Just a NOTE *** I did find the old telephone in a junk shop for 20.oo bucks and put the radio in it,,, old tube type AM radio LOL  but it works great,that tells you how long ago I reworked it. 

Just for kicks I checked on eBay to see what they are going for and what they look like. see links below 

http://cgi.ebay.com/OLD-VINTAGE-ANT...674QQihZ005QQcategoryZ985QQrdZ1QQcmdZViewItem

http://cgi.ebay.com/Antique-Oak-KEL...8QQihZ019QQcategoryZ38037QQrdZ1QQcmdZViewItem

http://cgi.ebay.com/OLD-STYLE-WALL-...221QQihZ001QQcategoryZ985QQrdZ1QQcmdZViewItem

http://cgi.ebay.com/Old-Time-Countr...0QQihZ019QQcategoryZ41375QQrdZ1QQcmdZViewItem

http://cgi.ebay.com/OLD-OAK-STROMBE...9QQihZ018QQcategoryZ38037QQrdZ1QQcmdZViewItem

http://cgi.ebay.com/Nice-Old-Kellog...7QQihZ016QQcategoryZ38037QQrdZ1QQcmdZViewItem


Below you will see a snapshot or two ▼ of the one I have. 

Bj


----------



## Tony (Sep 11, 2004)

Thanks for the reply to my question. The photos you included are just great and you did a wonderful job.
I will use one of your pics as a sample and make some measurements
Thanks
Tony


----------



## bobj3 (Jan 17, 2006)

You're Welcome Tony and thanks 

Yes ,you can use the Bells as a Scale to get your measurements 
Besure to post a picture or two after you get it done, or take snapshots when you are making it so someone can make one also.I'm sure the members would enjoy it.
Bells= old phone, 2" dia., new phone 2 1/2" dia.

Bj


----------



## cabinetman (Apr 23, 2007)

I also looked for plans for you and came up empty. Seems like old wood phones would be somewhat popular for someone to put out plans. Maybe that could be a moneymaker. 

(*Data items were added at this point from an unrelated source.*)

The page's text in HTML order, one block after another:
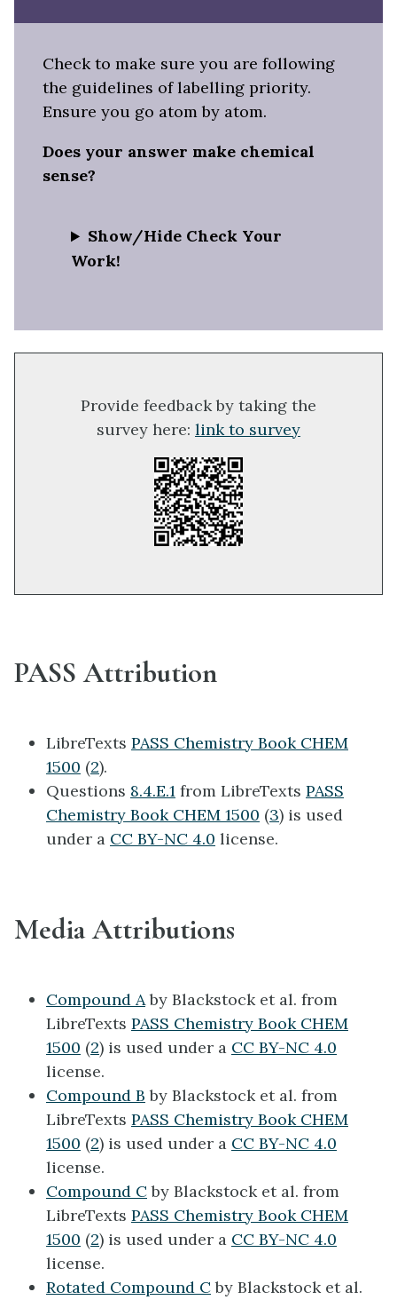
Check to make sure you are following
the guidelines of labelling priority.
Ensure you go atom by atom.
Does your answer make chemical
sense?
Show/Hide Check Your
Work!
Provide feedback by taking the
survey here: link to survey
PASS Attribution
LibreTexts PASS Chemistry Book CHEM
1500 (2).
Questions 8.4.E.1 from LibreTexts PASS
Chemistry Book CHEM 1500 (3) is used
under a CC BY-NC 4.0 license.
Media Attributions
Compound Aby Blackstock et al. from
LibreTexts PASS Chemistry Book CHEM
1500 (2) is used under a CC BY-NC 4.0
license.
Compound B by Blackstock et al. from
LibreTexts PASS Chemistry Book CHEM
1500 (2) is used under a CC BY-NC 4.0
license.
Compound Cby Blackstock et al. from
LibreTexts PASS Chemistry Book CHEM
1500 (2) is used under a CC BY-NC 4.0
license.
Rotated Compound Cby Blackstock et al.
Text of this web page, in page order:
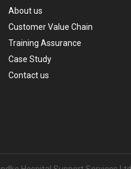
About us
Customer Value Chain
Training Assurance
Case Study
Contact us
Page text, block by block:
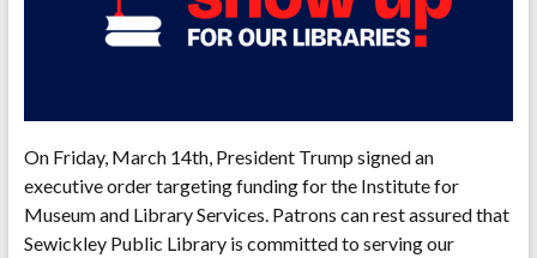
On Friday, March 14th, President Trump signed an
executive order targeting funding for the Institute for
Museum and Library Services. Patrons can rest assured that
Sewickley Public Library is committed to serving our
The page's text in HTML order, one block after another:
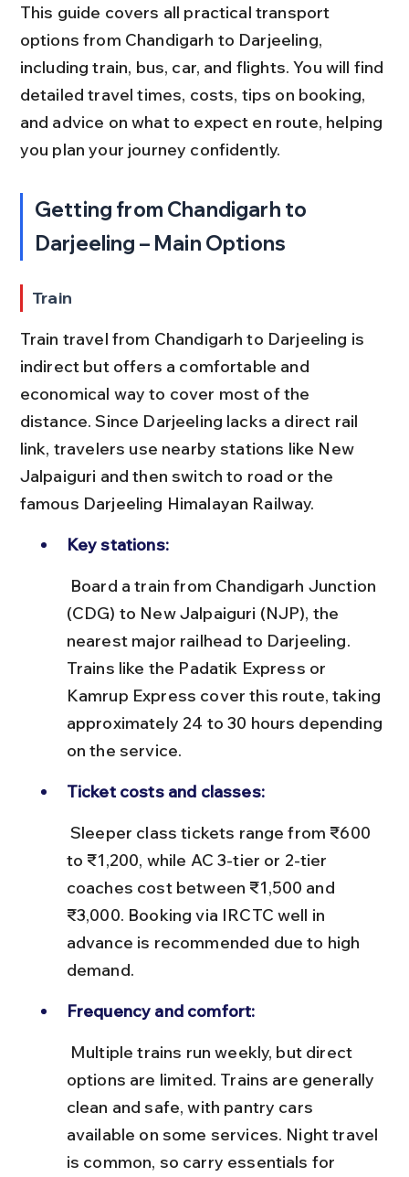
This guide covers all practical transport
options from Chandigarh to Darjeeling,
including train, bus, car, and flights. You will find
detailed travel times, costs, tips on booking,
and advice on what to expect en route, helping
you plan your journey confidently.
Getting from Chandigarh to
Darjeeling – Main Options
Train
Train travel from Chandigarh to Darjeeling is
indirect but offers a comfortable and
economical way to cover most of the
distance. Since Darjeeling lacks a direct rail
link, travelers use nearby stations like New
Jalpaiguri and then switch to road or the
famous Darjeeling Himalayan Railway.
Key stations:
(CDG) to New Jalpaiguri (NJP), the
nearest major railhead to Darjeeling.
Trains like the Padatik Express or
Kamrup Express cover this route, taking
approximately 24 to 30 hours depending
on the service.
Ticket costs and classes:
to ₹1,200, while AC 3-tier or 2-tier
coaches cost between ₹1,500 and
₹3,000. Booking via IRCTC well in
advance is recommended due to high
demand.
Frequency and comfort:
options are limited. Trains are generally
clean and safe, with pantry cars
available on some services. Night travel
is common, so carry essentials for
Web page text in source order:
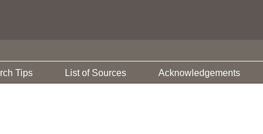
Tips List of Sources Acknowledgements
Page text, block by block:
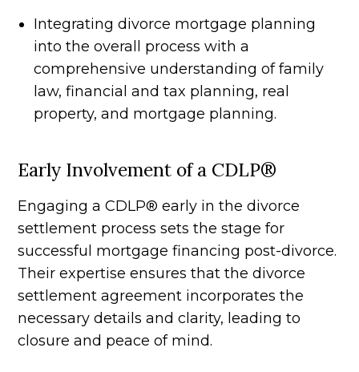
Integrating divorce mortgage planning
into the overall process with a
comprehensive understanding of family
law, financial and tax planning, real
property, and mortgage planning.
Early Involvement of a CDLP®
Engaging a CDLP® early in the divorce
settlement process sets the stage for
successful mortgage financing post-divorce.
Their expertise ensures that the divorce
settlement agreement incorporates the
necessary details and clarity, leading to
closure and peace of mind.
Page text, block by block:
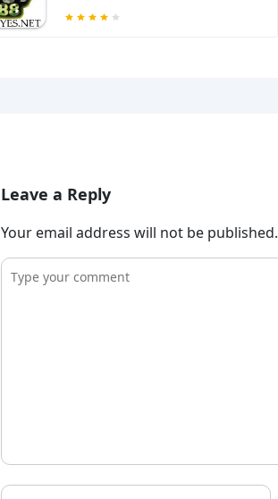
Leave a Reply
Your email address will not be published.
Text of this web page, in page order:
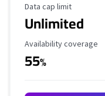
Data Cap Limit
Data cap limit
Unlimited
Availability Coverage
Availability coverage
55%
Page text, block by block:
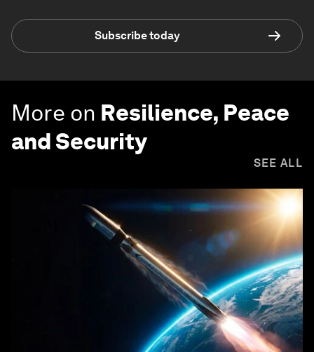
Subscribe today
More on Resilience, Peace
and Security
SEE ALL
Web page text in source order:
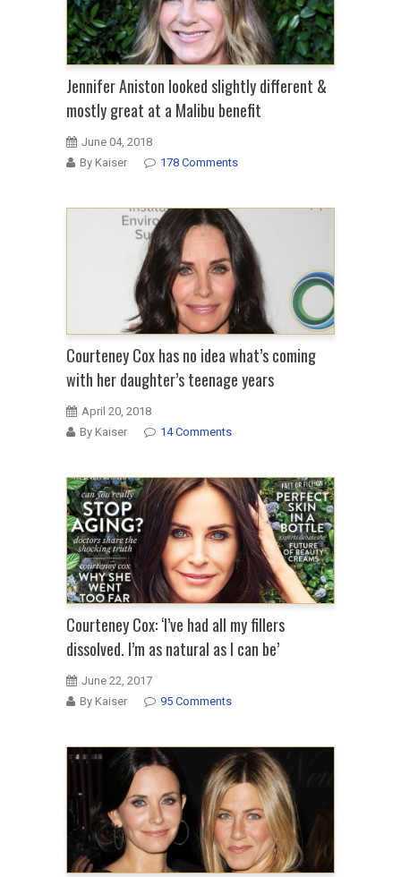
Jennifer Aniston looked slightly different &
mostly great at a Malibu benefit
June 04, 2018
By Kaiser
178 Comments
Courteney Cox has no idea what’s coming
with her daughter’s teenage years
April 20, 2018
By Kaiser
14 Comments
Courteney Cox: ‘I’ve had all my fillers
dissolved. I’m as natural as I can be’
June 22, 2017
By Kaiser
95 Comments
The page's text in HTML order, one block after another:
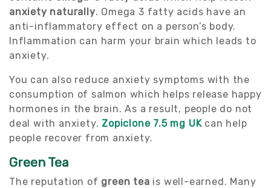
anxiety naturally. Omega 3 fatty acids have an
anti-inflammatory effect on a person’s body.
Inflammation can harm your brain which leads to
anxiety.
You can also reduce anxiety symptoms with the
consumption of salmon which helps release happy
hormones in the brain. As a result, people do not
deal with anxiety. Zopiclone 7.5 mg UK can help
people recover from anxiety.
Green Tea
The reputation of green tea is well-earned. Many
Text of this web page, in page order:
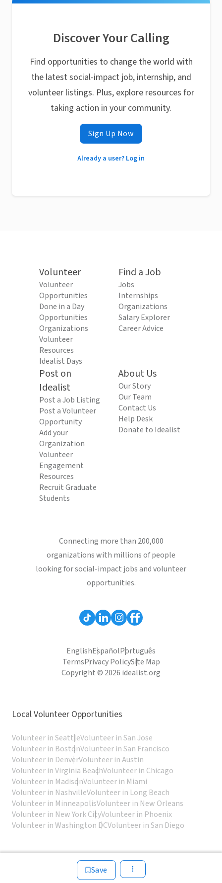
Discover Your Calling
Find opportunities to change the world with
the latest social-impact job, internship, and
volunteer listings. Plus, explore resources for
taking action in your community.
Sign Up Now
Already a user? Log in
Save
Volunteer
Volunteer
Opportunities
Done in a Day
Opportunities
Organizations
Volunteer
Resources
Idealist Days
Find a Job
Jobs
Internships
Organizations
Salary Explorer
Career Advice
Post on
Idealist
Post a Job Listing
Post a Volunteer
Opportunity
Add your
Organization
Volunteer
Engagement
Resources
Recruit Graduate
Students
About Us
Our Story
Our Team
Contact Us
Help Desk
Donate to Idealist
Connecting more than 200,000
organizations with millions of people
looking for social-impact jobs and volunteer
opportunities.
EnglishEspañolPortuguês
TermsPrivacy PolicySite Map
Copyright © 2026 idealist.org
Local Volunteer Opportunities
Volunteer in SeattleVolunteer in San Jose
Volunteer in BostonVolunteer in San Francisco
Volunteer in DenverVolunteer in Austin
Volunteer in Virginia BeachVolunteer in Chicago
Volunteer in MadisonVolunteer in Miami
Volunteer in NashvilleVolunteer in Long Beach
Volunteer in MinneapolisVolunteer in New Orleans
Volunteer in New York CityVolunteer in Phoenix
Volunteer in Washington DCVolunteer in San Diego
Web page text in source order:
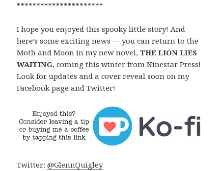
**********************
I hope you enjoyed this spooky little story! And
here’s some exciting news — you can return to the
Moth and Moon in my new novel,THE LION LIES
WAITING, coming this winter from Ninestar Press!
Look for updates and a cover reveal soon on my
Facebook page and Twitter!
Twitter:@GlennQuigley
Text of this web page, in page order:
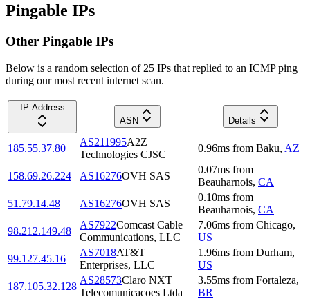
Pingable IPs
Other Pingable IPs
Below is a random selection of 25 IPs that replied to an ICMP ping
during our most recent internet scan.
IP Address
ASN
Details
185.55.37.80
AS211995A2Z
Technologies CJSC
0.96ms from Baku, AZ
158.69.26.224 AS16276OVH SAS
0.07ms from
Beauharnois, CA
51.79.14.48
AS16276OVH SAS
0.10ms from
Beauharnois, CA
98.212.149.48
AS7922Comcast Cable
Communications, LLC
7.06ms from Chicago,
US
99.127.45.16
AS7018AT&T
Enterprises, LLC
1.96ms from Durham,
US
187.105.32.128
AS28573Claro NXT
Telecomunicacoes Ltda
3.55ms from Fortaleza,
BR
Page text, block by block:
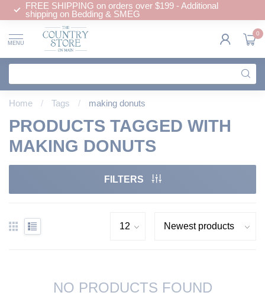
FREE SHIPPING on orders over $199 - Additional
shipping on Bedding & SMEG
MENU
0
Home / Tags / making donuts
PRODUCTS TAGGED WITH
MAKING DONUTS
FILTERS
NO PRODUCTS FOUND
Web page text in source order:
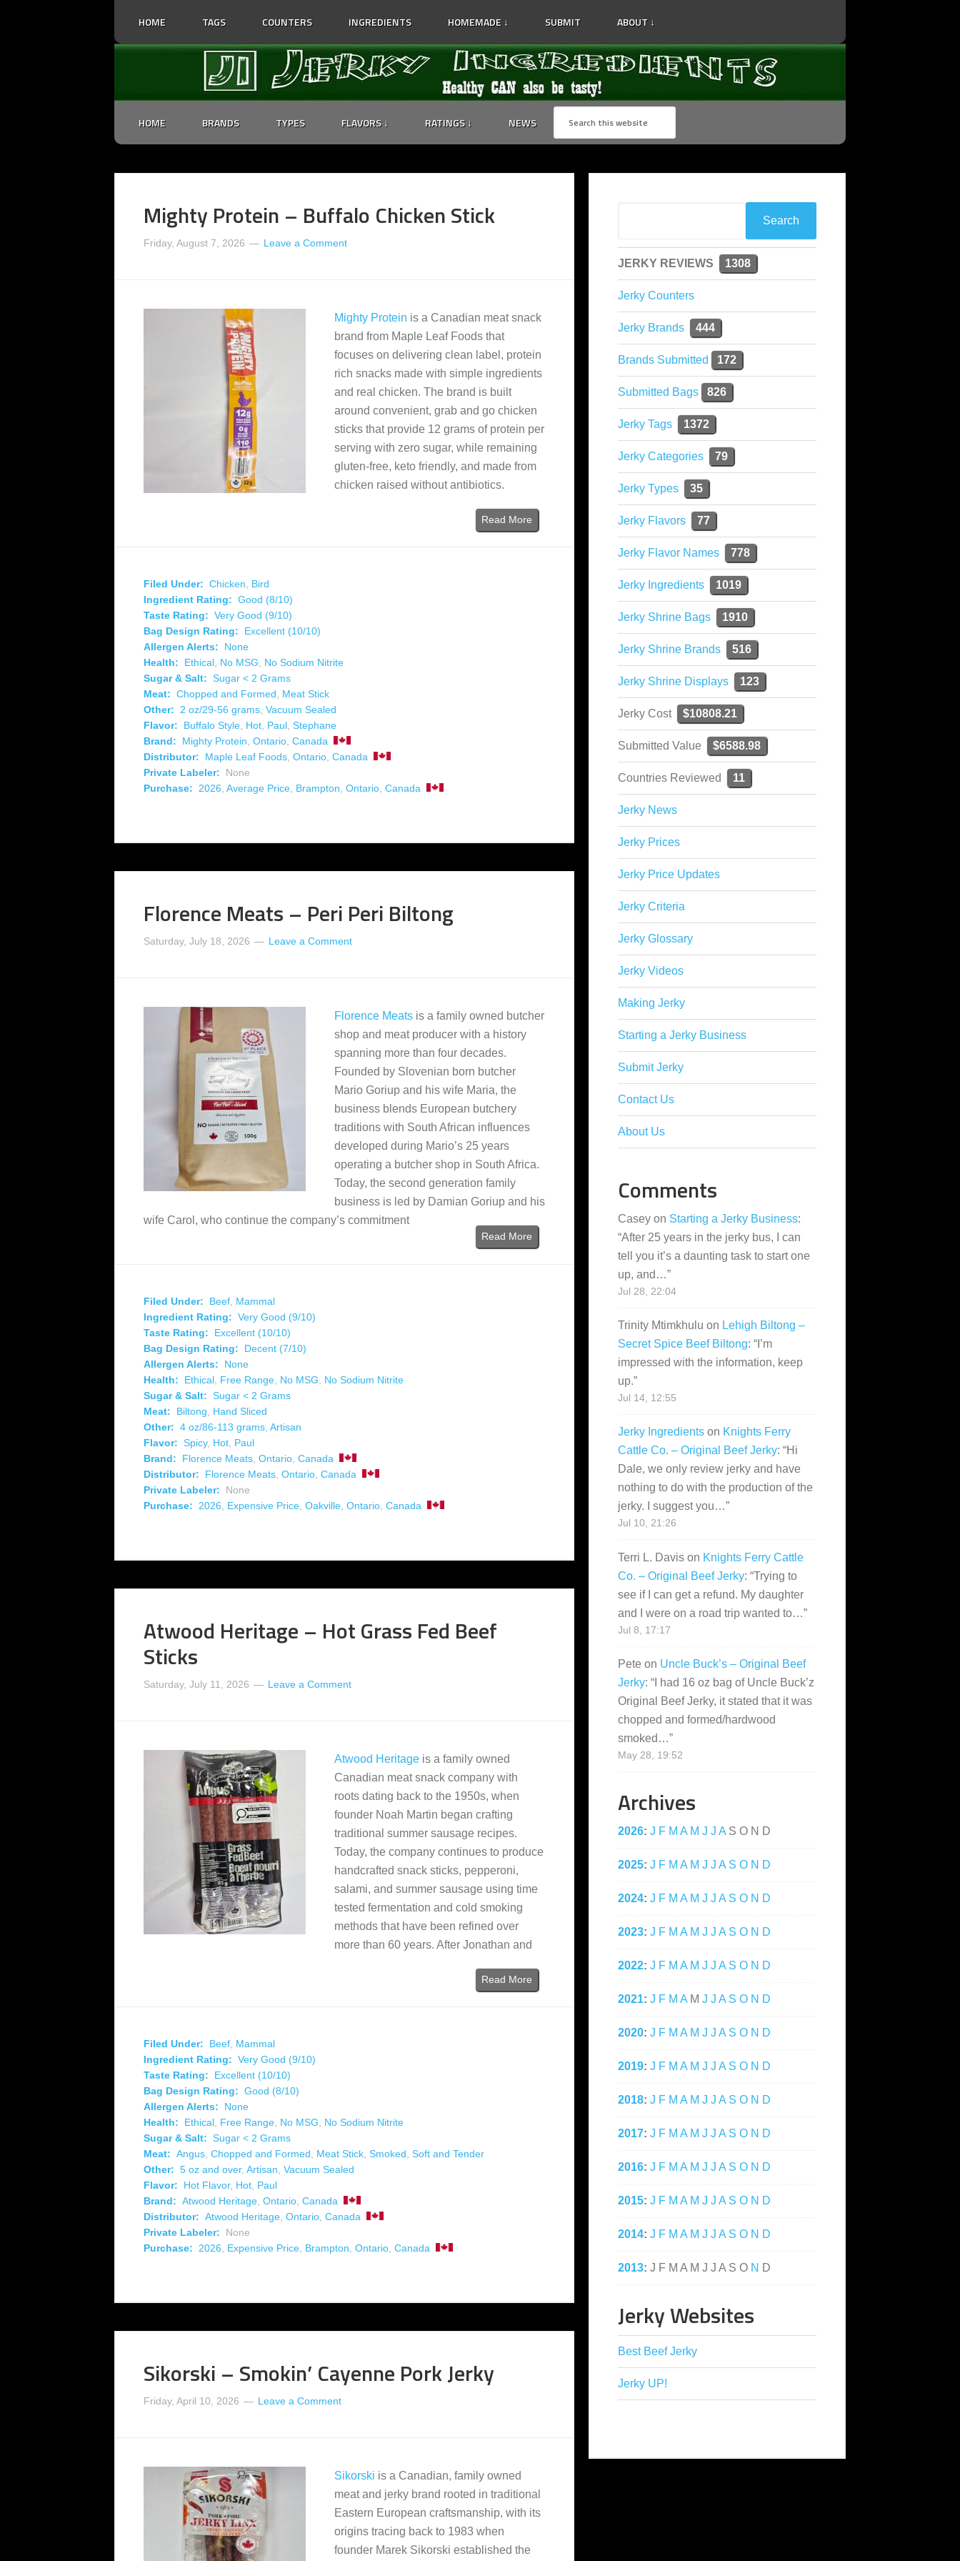
HOME TAGS COUNTERS INGREDIENTS HOMEMADE ↓ SUBMIT ABOUT ↓
HOME BRANDS TYPES FLAVORS ↓ RATINGS ↓ NEWS
Mighty Protein – Buffalo Chicken Stick
Friday, August 7, 2026 Leave a Comment
Mighty Protein is a Canadian meat snack
brand from Maple Leaf Foods that
focuses on delivering clean label, protein
rich snacks made with simple ingredients
and real chicken. The brand is built
around convenient, grab and go chicken
sticks that provide 12 grams of protein per
serving with zero sugar, while remaining
gluten-free, keto friendly, and made from
chicken raised without antibiotics.
Read More
Filed Under: Chicken
Bird
Ingredient Rating: Good (8/10)
Taste Rating: Very Good (9/10)
Bag Design Rating:
Excellent (10/10)
Allergen Alerts:
None
Health:
Ethical No MSG
No Sodium Nitrite
Sugar & Salt: Sugar < 2 Grams
Meat: Chopped and Formed
Meat Stick
Other:
2 oz/29-56 grams Vacuum Sealed
Flavor:
Buffalo Style Hot Paul Stephane
Brand:
Mighty Protein Ontario Canada
Distributor:
Maple Leaf Foods Ontario Canada
Private Labeler:
None
Purchase:
2026 Average Price Brampton Ontario Canada
Florence Meats – Peri Peri Biltong
Saturday, July 18, 2026 Leave a Comment
Florence Meats is a family owned butcher
shop and meat producer with a history
spanning more than four decades.
Founded by Slovenian born butcher
Mario Goriup and his wife Maria, the
business blends European butchery
traditions with South African influences
developed during Mario’s 25 years
operating a butcher shop in South Africa.
Today, the second generation family
business is led by Damian Goriup and his
wife Carol, who continue the company’s commitment
Read More
Filed Under: Beef Mammal
Ingredient Rating: Very Good (9/10)
Taste Rating:
Excellent (10/10)
Bag Design Rating:
Decent (7/10)
Allergen Alerts:
None
Health:
Ethical Free Range No MSG
No Sodium Nitrite
Sugar & Salt: Sugar < 2 Grams
Meat:
Biltong
Hand Sliced
Other: 4 oz/86-113 grams Artisan
Flavor: Spicy, Hot Paul
Brand:
Florence Meats Ontario Canada
Distributor:
Florence Meats Ontario Canada
Private Labeler:
None
Purchase:
2026 Expensive Price Oakville Ontario Canada
Atwood Heritage – Hot Grass Fed Beef
Sticks
Saturday, July 11, 2026 Leave a Comment
Atwood Heritage is a family owned
Canadian meat snack company with
roots dating back to the 1950s, when
founder Noah Martin began crafting
traditional summer sausage recipes.
Today, the company continues to produce
handcrafted snack sticks, pepperoni,
salami, and summer sausage using time
tested fermentation and cold smoking
methods that have been refined over
more than 60 years. After Jonathan and
Read More
Filed Under: Beef Mammal
Ingredient Rating: Very Good (9/10)
Taste Rating:
Excellent (10/10)
Bag Design Rating: Good (8/10)
Allergen Alerts:
None
Health:
Ethical Free Range No MSG
No Sodium Nitrite
Sugar & Salt: Sugar < 2 Grams
Meat: Angus Chopped and Formed Meat Stick Smoked Soft and Tender
Other: 5 oz and over, Artisan Vacuum Sealed
Flavor:
Hot Flavor, Hot Paul
Brand: Atwood Heritage Ontario Canada
Distributor: Atwood Heritage Ontario Canada
Private Labeler:
None
Purchase:
2026 Expensive Price Brampton Ontario Canada
Sikorski – Smokin’ Cayenne Pork Jerky
Friday, April 10, 2026 Leave a Comment
Sikorski is a Canadian, family owned
meat and jerky brand rooted in traditional
Eastern European craftsmanship, with its
origins tracing back to 1983 when
founder Marek Sikorski established the
JERKY REVIEWS 1308
Jerky Counters
Jerky Brands 444
Brands Submitted 172
Submitted Bags 826
Jerky Tags 1372
Jerky Categories 79
Jerky Types 35
Jerky Flavors 77
Jerky Flavor Names 778
Jerky Ingredients 1019
Jerky Shrine Bags 1910
Jerky Shrine Brands 516
Jerky Shrine Displays 123
Jerky Cost $10808.21
Submitted Value $6588.98
Countries Reviewed 11
Jerky News
Jerky Prices
Jerky Price Updates
Jerky Criteria
Jerky Glossary
Jerky Videos
Making Jerky
Starting a Jerky Business
Submit Jerky
Contact Us
About Us
Comments
Casey on Starting a Jerky Business:
“After 25 years in the jerky bus, I can
tell you it’s a daunting task to start one
up, and…”
Jul 28, 22:04
Trinity Mtimkhulu on Lehigh Biltong –
Secret Spice Beef Biltong: “ I’m
impressed with the information, keep
up.”
Jul 14, 12:55
Jerky Ingredients on Knights Ferry
Cattle Co. – Original Beef Jerky: “Hi
Dale, we only review jerky and have
nothing to do with the production of the
jerky. I suggest you…”
Jul 10, 21:26
Terri L. Davis on Knights Ferry Cattle
Co. – Original Beef Jerky: “Trying to
see if I can get a refund. My daughter
and I were on a road trip wanted to…”
Jul 8, 17:17
Pete on Uncle Buck’s – Original Beef
Jerky: “ I had 16 oz bag of Uncle Buck’z
Original Beef Jerky, it stated that it was
chopped and formed/hardwood
smoked…”
May 28, 19:52
Archives
2026: J F M A M J J A S O N D
2025: J F M A M J J A S O N D
2024: J F M A M J J A S O N D
2023: J F M A M J J A S O N D
2022: J F M A M J J A S O N D
2021: J F M A M J J A S O N D
2020: J F M A M J J A S O N D
2019: J F M A M J J A S O N D
2018: J F M A M J J A S O N D
2017: J F M A M J J A S O N D
2016: J F M A M J J A S O N D
2015: J F M A M J J A S O N D
2014: J F M A M J J A S O N D
2013: J F M A M J J A S O N D
Jerky Websites
Best Beef Jerky
Jerky UP!
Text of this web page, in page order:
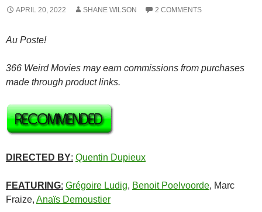
APRIL 20, 2022 SHANE WILSON 2 COMMENTS
Au Poste!
366 Weird Movies may earn commissions from purchases
made through product links.
DIRECTED BY: Quentin Dupieux
FEATURING: Grégoire Ludig, Benoit Poelvoorde, Marc
Fraize, Anaïs Demoustier
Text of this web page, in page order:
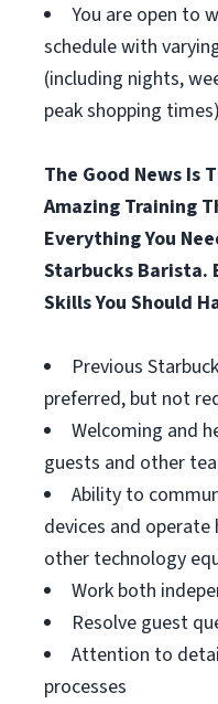
You are open to
schedule with
(including nights,
peak shopping
The Good News Is
Amazing Training
Everything You
Starbucks Barista.
Skills You Should
Previous
preferred, but not
Welcoming and
guests and other
Ability to
devices and operate
other technology
Work both
Resolve guest
Attention to
processes
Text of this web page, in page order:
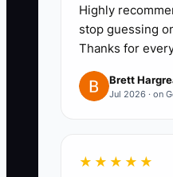
desk call or
within 24
Confirm the
entrance,
Card**: Keep
Highly
stop guessing
Thanks for
Brett
Jul 2026 · on
★★★★★
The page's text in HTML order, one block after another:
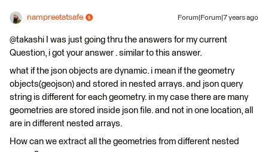
nampreetatsafe Forum|Forum|7 years ago
@takashi I was just going thru the answers for my current
Question, i got your answer . similar to this answer.
what if the json objects are dynamic. i mean if the geometry
objects(geojson) and stored in nested arrays. and json query
string is different for each geometry. in my case there are many
geometries are stored inside json file. and not in one location, all
are in different nested arrays.
How can we extract all the geometries from different nested

Anyway, I agree with Bj in that you could take a picture and sketch out your own creation. A lot cheaper that way, and it would be good for the experience. I found this one in my searching that you might be able to use.


----------



## bobj3 (Jan 17, 2006)

Hi Tony

I also agree with Mike BUT in this case you may want to just buy one, the parts to make the phone look like a phone are not going to be easy to find and are not going to be cheap .
Here's a link to the site that you can get one , I would also agree with Mike it would be fun to make BUT then you need to did up the parts.  
You could use a old phone and used the parts from it but it would not look right the head set is the hard part.... and the hook to hang it on 

"What one man can do a another man can do also", but in this case it's not a easy one.

http://www.coolstuffcheap.com/cr92-oa-1940-s-oak-country-wall-telephone.html

http://www.coolstuffcheap.com/cr91-oa-1920-s-oak-country-kitchen-wall-phone.html

http://www.coolstuffcheap.com/crosleyphones.html

TONY****this post is a old one and If you did make pls. post a snapshot I sure would like to see it   


Bj


----------